1. For a person in a household with a specified household identifier CPSID, how many, and which, digits are supposed to be the same in their person identifier, CPSIDP?

  2. If you have a person’s CPSID in a file, can the digits of CPSIDP which are different be determined from other variables?

The reason I am asking is that I’ve divided my (almost) complete IPUMS-CPS data into 22 files, and I think I have established that something like like a third of the aggregate size comes from repeated variables added automatically. I need all those variables, but I don’t need 22 copies of each of them. So I am trying to identify the minimal set of variables I need to link individuals and households within the ASEC (only) and keep those in every file, for safety’s sake, while keeping the rest only in the files for their respective variable groups. I think that minimal set consists of the CPSID and any digits in CPSIDP that are, or can be, different from those in the household they are in. Does that seem right?

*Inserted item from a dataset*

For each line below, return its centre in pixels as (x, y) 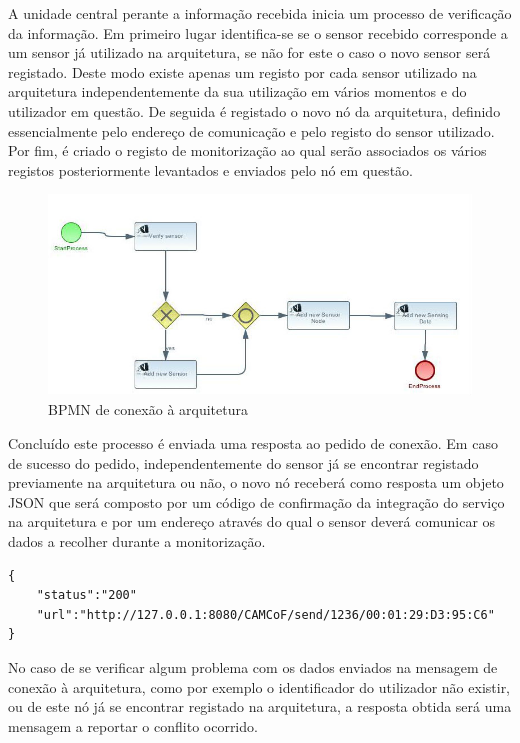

Are the answers to questions (1) and (2) above unchanged if a person moves into an ongoing household after the first month that the household is in the survey? How is PERNUM handled for such individuals? Will they always be higher than any of the PERNUM values for people present in the household in the first month the household is in the survey?


I’ll answer each question one at a time:

(1) The first 13 digits of CPSID and CPSIDP should be exactly the same for individual observations.

(2) This is a good question. PERNUM does not necessarily correspond with the within household values of CPSIDP. So, the answer to your question is no. This is related to the issue you discuss at the end of your question. CPSIDP is a unique ID variable that is designed to enable linking between CPS samples and specific individuals may not be present in every sample. PERNUM, by contrast, counts individuals within each household within each sample.